» Assignment: Set down exactly the lines in the records below that run from the line with "let maxScore = 0 ; [41, 553]" to the line with "add to your", inclusive, and nothing more.

» Input data:
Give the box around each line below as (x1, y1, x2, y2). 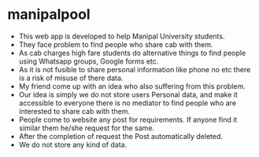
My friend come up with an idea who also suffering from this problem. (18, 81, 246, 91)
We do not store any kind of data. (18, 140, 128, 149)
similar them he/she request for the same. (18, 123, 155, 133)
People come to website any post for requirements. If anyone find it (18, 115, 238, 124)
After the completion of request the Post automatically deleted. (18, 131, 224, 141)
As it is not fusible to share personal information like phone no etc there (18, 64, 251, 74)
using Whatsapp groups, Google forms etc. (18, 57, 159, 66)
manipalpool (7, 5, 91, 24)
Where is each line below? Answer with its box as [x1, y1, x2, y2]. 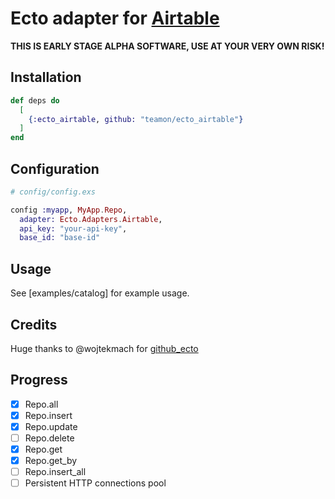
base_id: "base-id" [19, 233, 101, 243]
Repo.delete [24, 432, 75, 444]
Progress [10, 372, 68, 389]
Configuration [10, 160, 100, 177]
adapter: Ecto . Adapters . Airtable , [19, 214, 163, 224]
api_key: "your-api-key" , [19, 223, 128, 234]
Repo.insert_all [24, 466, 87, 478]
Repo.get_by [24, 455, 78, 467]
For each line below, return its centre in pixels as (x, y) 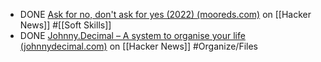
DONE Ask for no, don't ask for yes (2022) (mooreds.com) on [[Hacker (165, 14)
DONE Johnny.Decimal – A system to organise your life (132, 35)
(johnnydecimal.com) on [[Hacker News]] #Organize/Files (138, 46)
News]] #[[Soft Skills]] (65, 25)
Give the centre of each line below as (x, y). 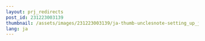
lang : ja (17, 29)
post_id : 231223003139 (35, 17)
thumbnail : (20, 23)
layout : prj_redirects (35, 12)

---

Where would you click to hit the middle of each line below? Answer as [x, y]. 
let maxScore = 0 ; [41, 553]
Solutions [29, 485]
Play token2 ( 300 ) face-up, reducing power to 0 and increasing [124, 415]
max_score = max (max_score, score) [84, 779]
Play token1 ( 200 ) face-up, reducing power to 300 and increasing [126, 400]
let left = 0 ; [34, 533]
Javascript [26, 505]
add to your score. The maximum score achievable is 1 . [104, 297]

» Worked solution:
let maxScore = 0 ; [41, 553]
Solutions [29, 485]
Play token2 ( 300 ) face-up, reducing power to 0 and increasing [124, 415]
max_score = max (max_score, score) [84, 779]
Play token1 ( 200 ) face-up, reducing power to 300 and increasing [126, 400]
let left = 0 ; [34, 533]
Javascript [26, 505]
add to your score. The maximum score achievable is 1 . [104, 297]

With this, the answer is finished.